A show of appreciation
Norwich students sang Brucken’s praises in nomination materials for the award, highlighting her personal attention to student needs, her ability to create informed academic plans for undeclared students and her standing as an integral Norwich adviser.
“I came into Norwich undeclared and still had no idea what to go into at the end of my first semester,” a Class of 2020 nursing major wrote anonymously. “Out of tons of class options, Lisa helped me nail down some that would be beneficial for various future paths. And now, even with changing my major twice, I am graduating with my incoming class.
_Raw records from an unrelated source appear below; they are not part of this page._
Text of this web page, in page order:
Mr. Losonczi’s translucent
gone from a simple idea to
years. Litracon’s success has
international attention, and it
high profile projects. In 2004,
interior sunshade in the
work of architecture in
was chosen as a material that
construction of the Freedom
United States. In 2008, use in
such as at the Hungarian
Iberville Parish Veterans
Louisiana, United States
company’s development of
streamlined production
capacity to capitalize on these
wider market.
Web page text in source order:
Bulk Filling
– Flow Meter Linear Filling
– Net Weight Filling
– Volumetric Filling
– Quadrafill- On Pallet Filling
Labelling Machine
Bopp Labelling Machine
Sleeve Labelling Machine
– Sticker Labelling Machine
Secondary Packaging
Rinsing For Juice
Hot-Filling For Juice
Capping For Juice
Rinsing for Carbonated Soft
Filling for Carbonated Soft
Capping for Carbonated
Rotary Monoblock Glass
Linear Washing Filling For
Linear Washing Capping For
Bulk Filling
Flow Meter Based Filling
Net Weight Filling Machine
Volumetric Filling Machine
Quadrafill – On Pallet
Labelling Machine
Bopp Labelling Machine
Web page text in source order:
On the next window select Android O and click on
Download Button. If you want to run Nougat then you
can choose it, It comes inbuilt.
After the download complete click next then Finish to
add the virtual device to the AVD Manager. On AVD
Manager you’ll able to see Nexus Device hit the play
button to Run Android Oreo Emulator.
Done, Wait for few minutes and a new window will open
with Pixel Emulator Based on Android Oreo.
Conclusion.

“I really love just working with students one on one, and so to win an award for a job that I love is in some ways indescribable. … It’s a big honor.” Lisa Brucken, transition and academic success coach, Norwich Center for Student Success
“I can honestly say she is the most emotionally invested, caring, and genuine person I have had the pleasure to meet at Norwich,” the nursing major continued. “She makes me feel like I always have someone in my corner no matter what.”
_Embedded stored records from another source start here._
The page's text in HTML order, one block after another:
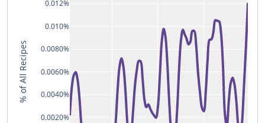
0.0020%
0.0040%
0.0060%
0.0080%
0.010%
0.012%
% of All Recipes
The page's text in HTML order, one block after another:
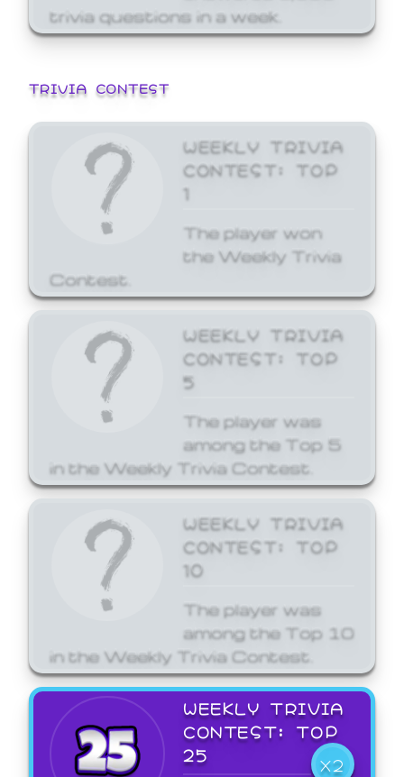
trivia questions in a week.
TRIVIA CONTEST
WEEKLY TRIVIA
CONTEST: TOP
1
The player won
the Weekly Trivia
Contest.
WEEKLY TRIVIA
CONTEST: TOP
5
The player was
among the Top 5
in the Weekly Trivia Contest.
WEEKLY TRIVIA
CONTEST: TOP
10
The player was
among the Top 10
in the Weekly Trivia Contest.
WEEKLY TRIVIA
CONTEST: TOP
25
X2

An anonymous undeclared member of the Class of 2022 praised Brucken’s calm approach and helpful encouragement.
“After not doing too well in a class my freshman year, she reached out to me to let me know that I could take it during the summer so that I wouldn’t fall behind,” the student wrote. “Even now, when I told her I am not good at math, she sends me email reminders of workshops and other opportunities to get better. I thought it was amazing that out of all the faces she sees she remembered me.”
Brucken said mathematics professor Joe Latulippe enabled her award by wrangling the necessary materials and submitting her name for consideration in November. She said reading the testimonials he gathered was reward enough, even if she didn’t win.
“I was really surprised; I’m not one of those people who actually ever wins anything,” she said. “I really love just working with students one on one, and so to win an award for a job that I love is in some ways indescribable. … It’s a big honor.”
Brucken said she enjoys helping students seize resources. She explains that faculty are real, approachable people who want to help them thrive.
Brucken said she also likes helping students spot their potential, which they might not immediately see. A whole host of unforeseen options, students will reveal themselves through experimentation and trial, she said, a lesson she learned firsthand.
For example, she said, when she arrived on Norwich’s campus in 2007, she tried many things — taking the classes that led to her master’s, serving on the staff retreat committee, teaching. All of these experiences meant she was ready and qualified to seize her current job when it was created.
Although not instantly seeing the college path can be unnerving, Brucken said, getting comfortable with not knowing can enable success. Just establishing themselves, building relationships, going to class, figuring out where and when to eat, can be work enough for incoming freshmen.
“The one thing I don’t want students to feel is unanchored,” she said. “One of the things I always say, particularly in the first semester, is ‘It’s your job to figure out college. … Just finishing your first semester of college … is an accomplishment in and of itself.”
Sometimes, Brucken said she explains that a hoped-for path may be harder, and more expensive, to achieve than forecast. Parents may imagine an engineering career for their daughter or son, but if that daughter or son struggles with math, the degree may take more than four years to achieve. And that child might discover success, and passion, for something else.
Brucken said she feels particularly gratified when students who were once her advisees come back to work with her even after they’ve acquired other advisers.
“I always tell them, ‘I can be your success coach,’” Brucken said. “Knowing I’ve had an influence on their whole college career as opposed to just a semester is really rewarding.”